High school students in Maryland in 2004.

Peggy Aitchison, a principal at the Etobicoke School of the Arts (ESA) in Toronto, kept a list of all black students at her school and circulated it among teachers in an attempt to find “achievement gaps.” Per CTV News Toronto, Aitchison admitted that she presented the list to staff in November 2017, but students only found it at the end of the school year. She said the list had “the objective of supporting success for all students” but acknowledged it was a “mistake.”

Aitchison has since been transferred to a new school, but students and parents at the school are calling for her dismissal, and the situation has prompted investigations and accusations of racism

“Upon reflection and discussion with others, I recognized that this was a limited, flawed, and ultimately inappropriate approach to identifying gaps in supports and so, that very same day, I retracted that compilation that was based solely on perception,” Aitchison said in a statement. 

George Brown, the father of one the students named on the list, has filed a “human rights claim” against Aitchison and the Toronto District School Board. “It took the photos of the black students in the yearbook and places it beside their names,” he told CTV News Toronto about the list. “It is not being done on the basis of collected data.
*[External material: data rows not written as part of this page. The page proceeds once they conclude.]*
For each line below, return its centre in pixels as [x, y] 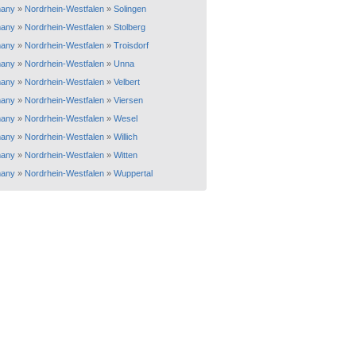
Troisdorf [131, 45]
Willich [126, 137]
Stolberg [130, 27]
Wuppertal [133, 173]
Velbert [127, 82]
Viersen [128, 100]
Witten [126, 155]
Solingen [130, 9]
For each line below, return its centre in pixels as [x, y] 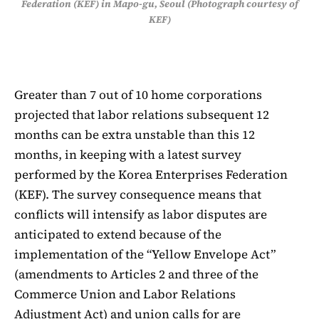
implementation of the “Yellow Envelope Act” [145, 255]
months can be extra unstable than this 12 [135, 135]
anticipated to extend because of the [118, 235]
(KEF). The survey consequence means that [138, 195]
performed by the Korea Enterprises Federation [151, 175]
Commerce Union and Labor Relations [125, 294]
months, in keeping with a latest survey [128, 155]
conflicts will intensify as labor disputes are [141, 215]

It is profiled.”

He also added that there was a separate category for students who are mixed race. “As if you had some kind of white in your background, maybe you aren’t, I guess, stupid. But you were put in another list if you were black from Africa or Jamaica,” George explained. He added that he knew of similar lists made at the school five years prior, and the information was not limited to Etobicoke School of the Arts. 
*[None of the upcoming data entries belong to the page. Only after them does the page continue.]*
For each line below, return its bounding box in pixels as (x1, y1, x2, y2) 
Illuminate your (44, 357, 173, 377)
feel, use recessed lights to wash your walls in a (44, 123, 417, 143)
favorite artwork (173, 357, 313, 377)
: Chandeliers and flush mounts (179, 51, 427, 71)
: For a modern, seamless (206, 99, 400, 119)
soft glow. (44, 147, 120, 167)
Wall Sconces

“It made me feel as if I am not necessarily a student, but a black student,” Noah Brown, George’s son, said. “I want my principal to know this has real emotional effects on people of color and it is damaging to their wellbeing. It tells them they will be only seen by their identity and that they will be racialized for the rest of their life.”

George and Noah both said they want the Toronto School Board to provide human rights training to all their staff and the principal to apologize to every student on the list individually. Meanwhile, Aitchison’s move to a new school was approved by the Toronto District School Board. “Transferring someone just means they get a new start, a fresh start, and she can just redo that trauma somewhere else,” 18-year-old Marlee Sansom told theGlobe and Mail. “It doesn’t help the students that are still in the school.”

“Peggy Aitchison is not a suitable leader for [EPA] as well as any other school,” Noah said. “If the [Toronto District School Board] continues to have this principal within their organization then I believe they tolerate racism.”